Many parents want to ensure that their children have as best a start in life as possible. This does not simply refer to their early years. Opening ethical junior ISAs at Wealthify allows you to put money away for your child in an account that they can own from the age of 16, and withdraw from when they reach 18. It is possible to transfer the junior ISA to and from different providers, which can help you to chase the best rates. This money can then grow, without being subjected to any taxes, meaning your child could have a decent lump of money to start them off in their adult life.

Lifetime ISA

This ISA is meant as a form of long-term investment, either for buying your first home or even to put money away for when you at least 60 years old. The requirements for this account are that, on opening, you are between 18 and 40 years old. You may also be able to access your money, without having to pay any tax on the amount, if you are diagnosed with a terminal illness. 
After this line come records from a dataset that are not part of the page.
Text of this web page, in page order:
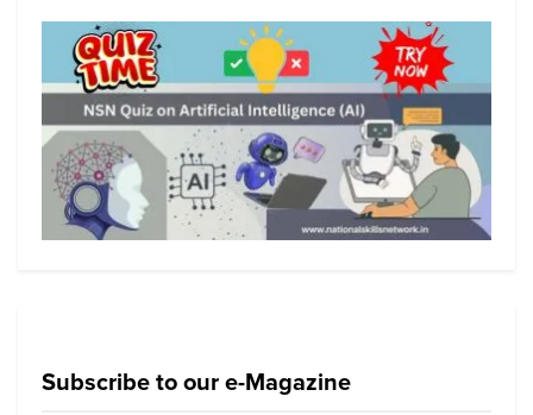
Subscribe to our e-Magazine
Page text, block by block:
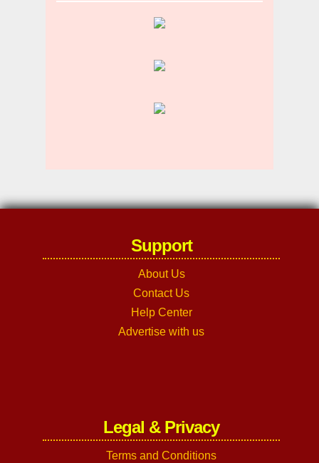
Support
About Us
Contact Us
Help Center
Advertise with us
Legal & Privacy
Terms and Conditions
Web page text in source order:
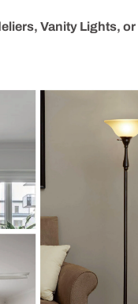
Vanity Lights,
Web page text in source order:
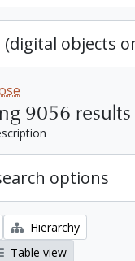
(digital objects
9056 results
options
Hierarchy
Table view
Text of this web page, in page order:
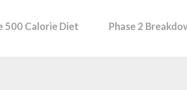
500 Calorie Diet Phase 2
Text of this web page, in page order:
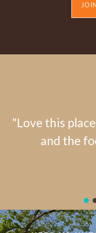
"Love this
and the
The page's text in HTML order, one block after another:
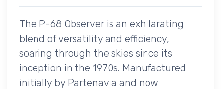
The P-68 Observer is an exhilarating
blend of versatility and efficiency,
soaring through the skies since its
inception in the 1970s. Manufactured
initially by Partenavia and now
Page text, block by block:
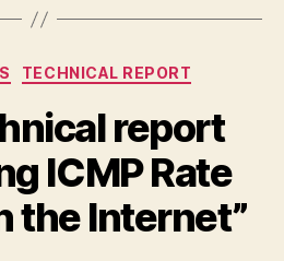
Categories
TECHNICAL REPORT
report
ICMP Rate
the Internet”
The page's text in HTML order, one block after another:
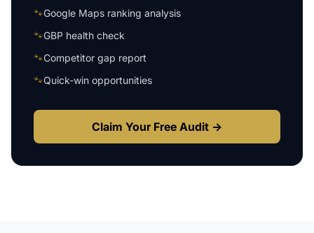
🐾Google Maps ranking analysis
🐾GBP health check
🐾Competitor gap report
🐾Quick-win opportunities
Claim Your Free Audit →
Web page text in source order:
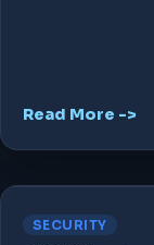
Read More ->
SECURITY
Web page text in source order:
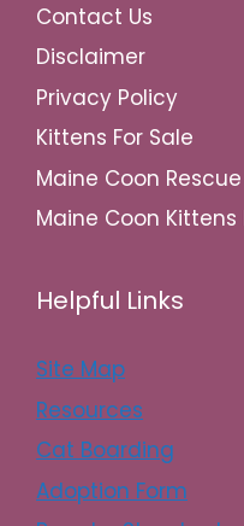
Contact Us
Disclaimer
Privacy Policy
Kittens For Sale
Maine Coon Rescue
Maine Coon Kittens
Helpful Links
Site Map
Resources
Cat Boarding
Adoption Form
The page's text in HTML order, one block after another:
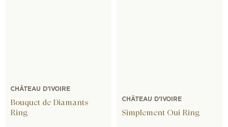
CHÂTEAU D'IVOIRE
Bouquet de Diamants
Ring
CHÂTEAU D'IVOIRE
Simplement Oui Ring
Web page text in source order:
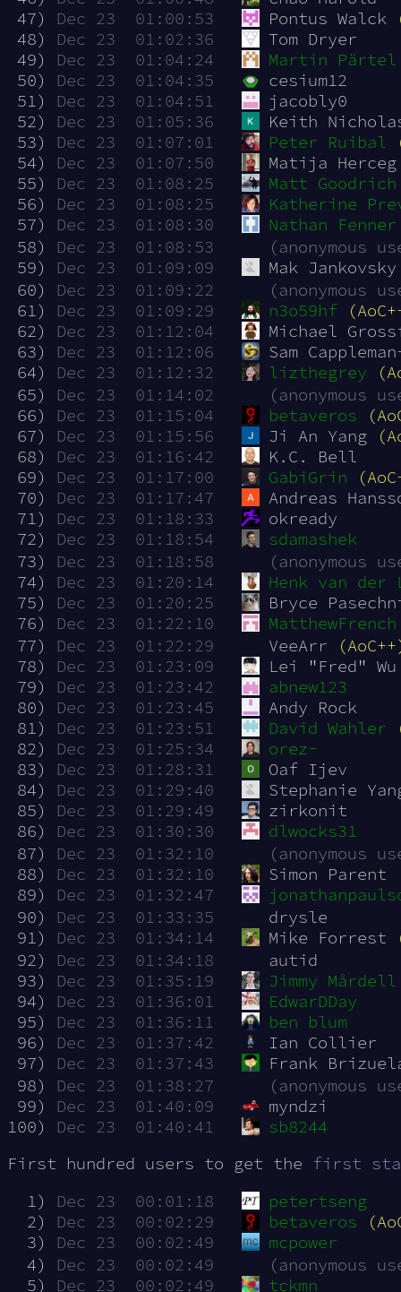
47)
Dec 23  01:00:53 Pontus Walck
48)
Dec 23  01:02:36
Tom Dryer
49)
Dec 23  01:04:24
Martin Pärtel
50)
Dec 23  01:04:35
cesium12
51)
Dec 23  01:04:51
jacobly0
52)
Dec 23  01:05:36
Keith
53)
Dec 23  01:07:01 Peter Ruibal
54)
Dec 23  01:07:50
Matija
55)
Dec 23  01:08:25
Matt Goodrich
56)
Dec 23  01:08:25
Katherine
57)
Dec 23  01:08:30
Nathan Fenner
58)
Dec 23  01:08:53
(anonymous
59)
Dec 23  01:09:09
Mak Jankovsky
60)
Dec 23  01:09:22
(anonymous
61)
Dec 23  01:09:29 n3o59hf
62)
Dec 23  01:12:04
Michael
63)
Dec 23  01:12:06
Sam
64)
Dec 23  01:12:32 lizthegrey
65)
Dec 23  01:14:02
(anonymous
66)
Dec 23  01:15:04 betaveros
67)
Dec 23  01:15:56 Ji An Yang
68)
Dec 23  01:16:42
K.C. Bell
69)
Dec 23  01:17:00 GabiGrin
70)
Dec 23  01:17:47
Andreas
71)
Dec 23  01:18:33
okready
72)
Dec 23  01:18:54
sdamashek
73)
Dec 23  01:18:58
(anonymous
74)
Dec 23  01:20:14
Henk van der
75)
Dec 23  01:20:25
Bryce
76)
Dec 23  01:22:10
MatthewFrench
77)
Dec 23  01:22:29 VeeArr
78)
Dec 23  01:23:09
Lei "Fred" Wu
79)
Dec 23  01:23:42
abnew123
80)
Dec 23  01:23:45
Andy Rock
81)
Dec 23  01:23:51 David Wahler
82)
Dec 23  01:25:34
orez-
83)
Dec 23  01:28:31
Oaf Ijev
84)
Dec 23  01:29:40
Stephanie
85)
Dec 23  01:29:49
zirkonit
86)
Dec 23  01:30:30
dlwocks31
87)
Dec 23  01:32:10
(anonymous
88)
Dec 23  01:32:10
Simon Parent
89)
Dec 23  01:32:47
90)
Dec 23  01:33:35
drysle
91)
Dec 23  01:34:14 Mike Forrest
92)
Dec 23  01:34:18
autid
93)
Dec 23  01:35:19
Jimmy Mårdell
94)
Dec 23  01:36:01
EdwarDDay
95)
Dec 23  01:36:11
ben blum
96)
Dec 23  01:37:42
Ian Collier
97)
Dec 23  01:37:43
Frank
98)
Dec 23  01:38:27
(anonymous
99)
Dec 23  01:40:09
myndzi
100)
Dec 23  01:40:41
sb8244
First hundred users to get the first
  1)
Dec 23  00:01:18
petertseng
  2)
Dec 23  00:02:29 betaveros
  3)
Dec 23  00:02:49
mcpower
  4)
Dec 23  00:02:49
(anonymous
  5)
Dec 23  00:02:49 tckmn
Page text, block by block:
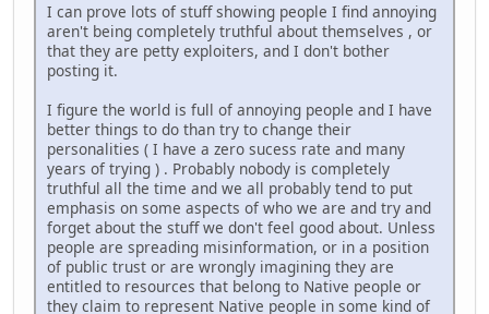
I can prove lots of stuff showing people I find annoying
aren't being completely truthful about themselves , or
that they are petty exploiters, and I don't bother
posting it.
I figure the world is full of annoying people and I have
better things to do than try to change their
personalities ( I have a zero sucess rate and many
years of trying ) . Probably nobody is completely
truthful all the time and we all probably tend to put
emphasis on some aspects of who we are and try and
forget about the stuff we don't feel good about. Unless
people are spreading misinformation, or in a position
of public trust or are wrongly imagining they are
entitled to resources that belong to Native people or
they claim to represent Native people in some kind of
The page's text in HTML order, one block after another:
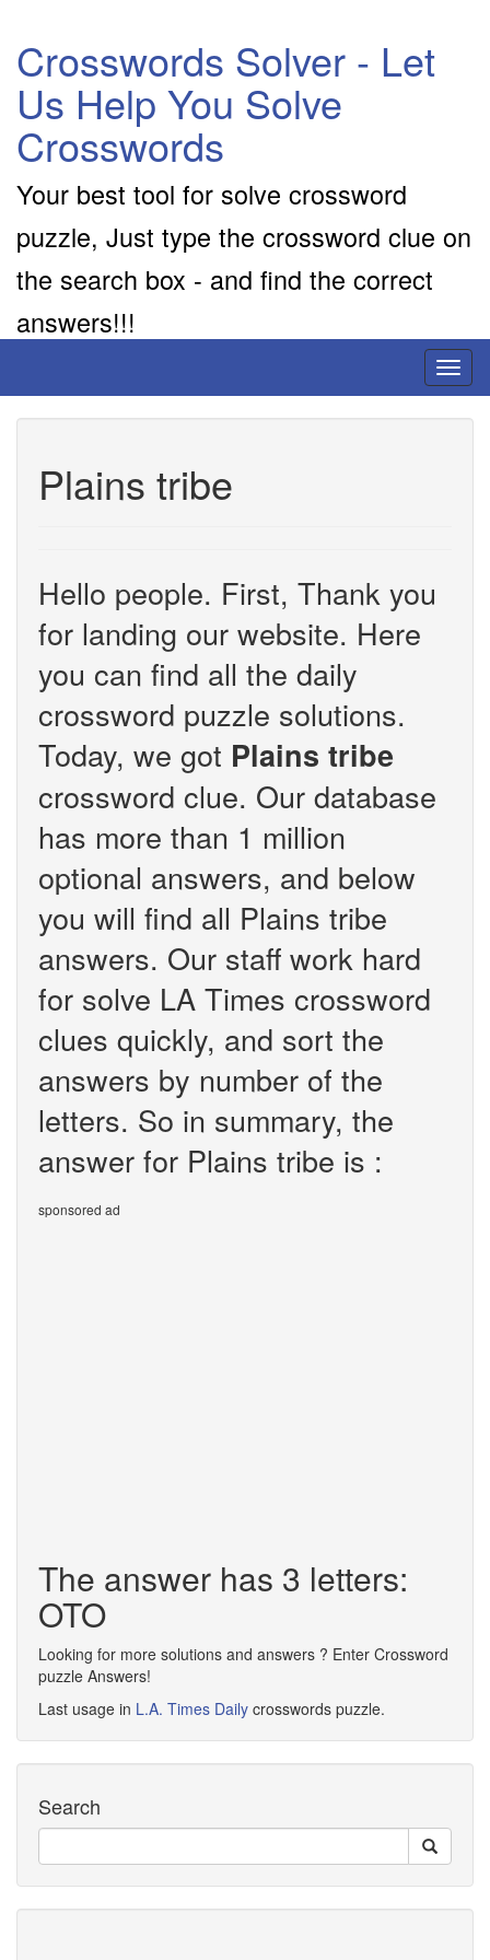
Crosswords Solver - Let
Us Help You Solve
Crosswords
Your best tool for solve crossword
puzzle, Just type the crossword clue on
the search box - and find the correct
answers!!!
Plains tribe
Hello people. First, Thank you
for landing our website. Here
you can find all the daily
crossword puzzle solutions.
Today, we got Plains tribe
crossword clue. Our database
has more than 1 million
optional answers, and below
you will find all Plains tribe
answers. Our staff work hard
for solve LA Times crossword
clues quickly, and sort the
answers by number of the
letters. So in summary, the
answer for Plains tribe is :
sponsored ad
The answer has 3 letters:
OTO
Looking for more solutions and answers ? Enter Crossword
puzzle Answers!
Last usage in L.A. Times Daily crosswords puzzle.
Search
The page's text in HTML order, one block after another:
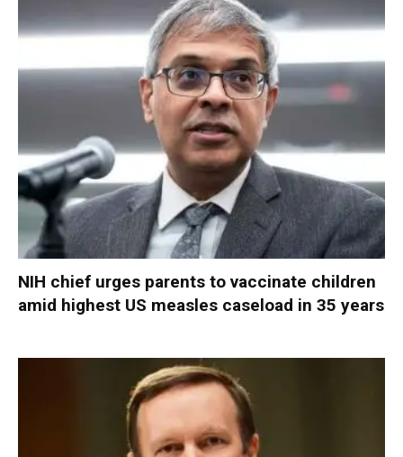
NIH chief urges parents to vaccinate children
amid highest US measles caseload in 35 years
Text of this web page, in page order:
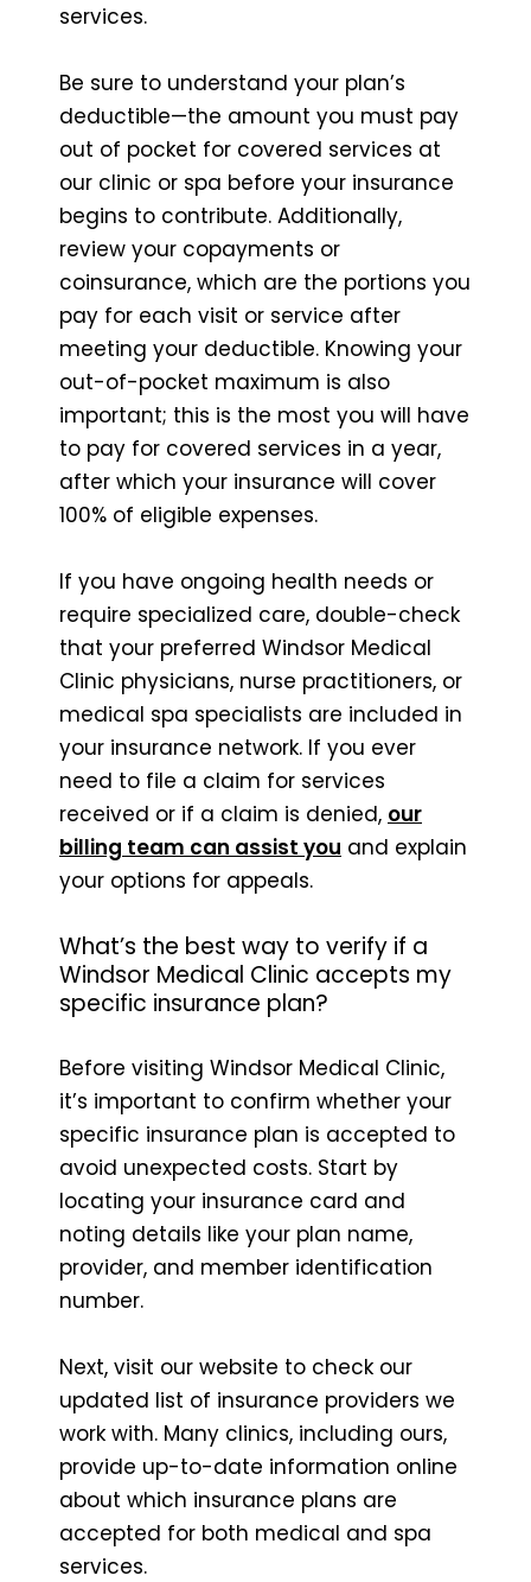
services.
Be sure to understand your plan’s
deductible—the amount you must pay
out of pocket for covered services at
our clinic or spa before your insurance
begins to contribute. Additionally,
review your copayments or
coinsurance, which are the portions you
pay for each visit or service after
meeting your deductible. Knowing your
out-of-pocket maximum is also
important; this is the most you will have
to pay for covered services in a year,
after which your insurance will cover
100% of eligible expenses.
If you have ongoing health needs or
require specialized care, double-check
that your preferred Windsor Medical
Clinic physicians, nurse practitioners, or
medical spa specialists are included in
your insurance network. If you ever
need to file a claim for services
received or if a claim is denied, our
billing team can assist you and explain
your options for appeals.
What’s the best way to verify if a
Windsor Medical Clinic accepts my
specific insurance plan?
Before visiting Windsor Medical Clinic,
it’s important to confirm whether your
specific insurance plan is accepted to
avoid unexpected costs. Start by
locating your insurance card and
noting details like your plan name,
provider, and member identification
number.
Next, visit our website to check our
updated list of insurance providers we
work with. Many clinics, including ours,
provide up-to-date information online
about which insurance plans are
accepted for both medical and spa
services.
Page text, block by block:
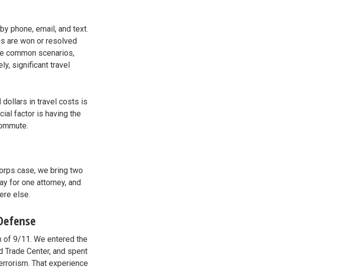
phone, email, and text.
are won or resolved
common scenarios,
significant travel
dollars in travel costs is
factor is having the
case, we bring two
for one attorney, and
else.
of 9/11. We entered the
Center, and spent
That experience
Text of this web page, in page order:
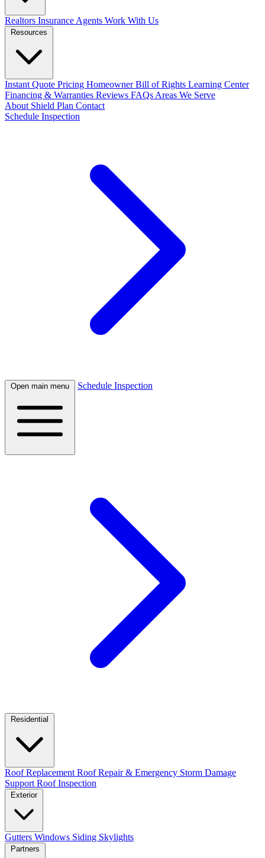
Realtors Insurance Agents Work With Us
Instant Quote Pricing Homeowner Bill of Rights Learning Center
Financing & Warranties Reviews FAQs Areas We Serve
About Shield Plan Contact
Schedule Inspection
Open main menu Schedule Inspection
Residential
Roof Replacement Roof Repair & Emergency Storm Damage
Support Roof Inspection
Exterior
Gutters Windows Siding Skylights
Partners
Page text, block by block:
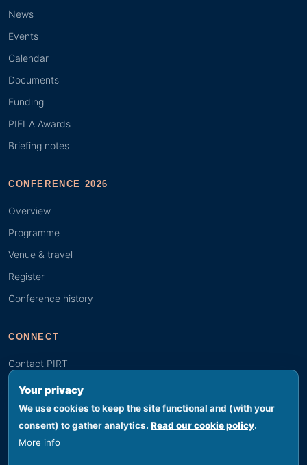
Your privacy
We use cookies to keep the site functional and (with your
consent) to gather analytics. Read our cookie policy.
More info
News
Events
Calendar
Documents
Funding
PIELA Awards
Briefing notes
CONFERENCE 2026
Overview
Programme
Venue & travel
Register
Conference history
CONNECT
Contact PIRT
Search
Youth (GYBN)
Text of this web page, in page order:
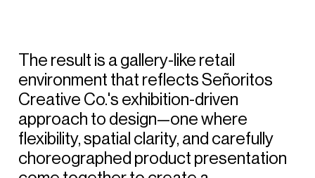
The result is agallery-like retail
environment that reflectsSeñoritos
Creative Co.'s exhibition-driven
approach to design—onewhere
flexibility,spatial clarity, and carefully
choreographed product presentation
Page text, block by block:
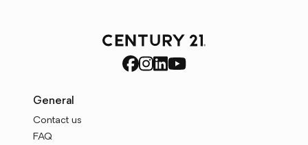
General
Contact us
FAQ
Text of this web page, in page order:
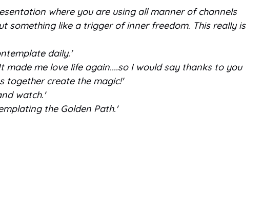
where you are using all manner of channels
something like a trigger of inner freedom. This really is
daily.'
me love life again....so I would say thanks to you
together create the magic!'
watch.'
the Golden Path.'
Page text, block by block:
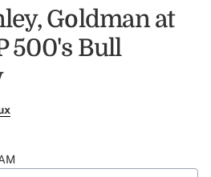
Goldman at
500's Bull
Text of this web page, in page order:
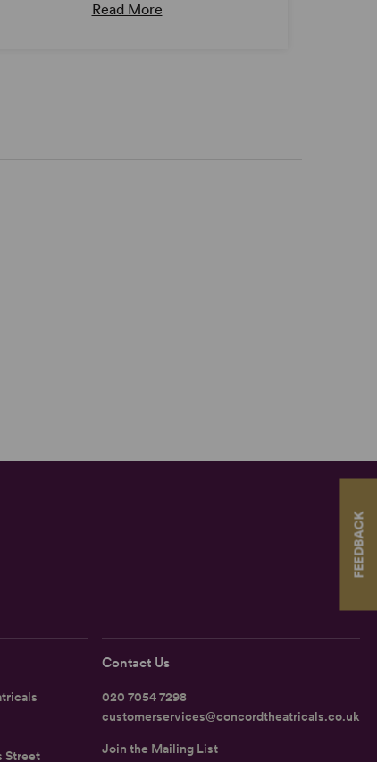
FEEDBACK
Read More
Street
Contact Us
020 7054 7298
customerservices@concordtheatricals.co.uk
Join the Mailing List
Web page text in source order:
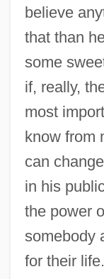
believe
that than
some
if, really,
most
know from
can
in his
the power
somebody
for their
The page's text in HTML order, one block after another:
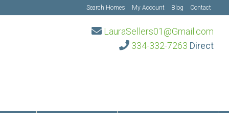
Search Homes My Account Blog Contact
LauraSellers01@Gmail.com
334-332-7263 Direct
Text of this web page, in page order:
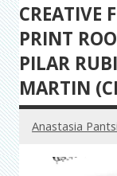
CREATIVE
PRINT
PILAR
MARTIN
Anastasia
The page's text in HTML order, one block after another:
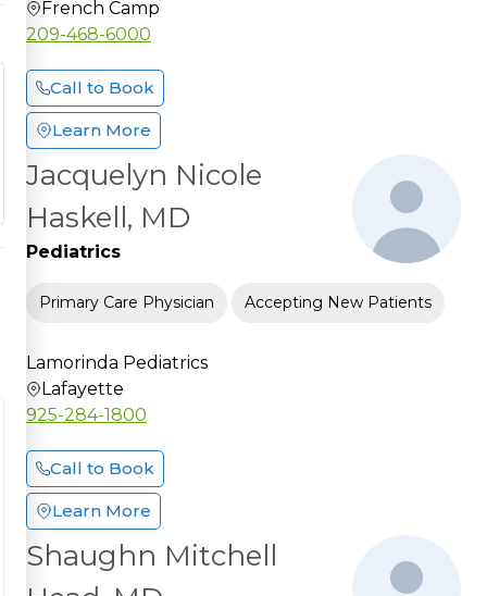
French Camp
209-468-6000
Call to Book
Learn More
Jacquelyn Nicole
Haskell, MD
Pediatrics
Primary Care Physician Accepting New Patients
Lamorinda Pediatrics
Lafayette
925-284-1800
Call to Book
Learn More
Shaughn Mitchell
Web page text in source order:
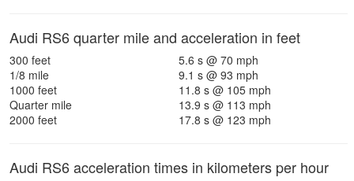
Audi RS6 quarter mile and acceleration in feet
300 feet
5.6 s @ 70 mph
1/8 mile
9.1 s @ 93 mph
1000 feet
11.8 s @ 105 mph
Quarter mile
13.9 s @ 113 mph
2000 feet
17.8 s @ 123 mph
Audi RS6 acceleration times in kilometers per hour

With a Lifetime ISA, you will receive bonuses from the government into your account each month. Currently, this figure stands at 25%, meaning if you put £100 into your account that month, you will end up with £125. If you choose to withdraw your money before you meet any of the above criteria, charges will apply.

Cash ISA

A popular form of savings account is the standard Cash ISA. You may have one of these accounts per year, and need to be at least 16 years old to acquire one. Considering that interest rates vary depending on the provider, it can be beneficial to look at the rates set by each bank or building society before opening your account. You can then potentially close accounts and open them with different providers if you wish, or look into what transfer options are available to you should you later find a better rate elsewhere.

Saving money in an Individual Saving Account can be a good way of building up your money without being subjected to extra taxes. When you consider how long you wish to save for, you can choose the best ISA appropriate to you, and allow your money to grow.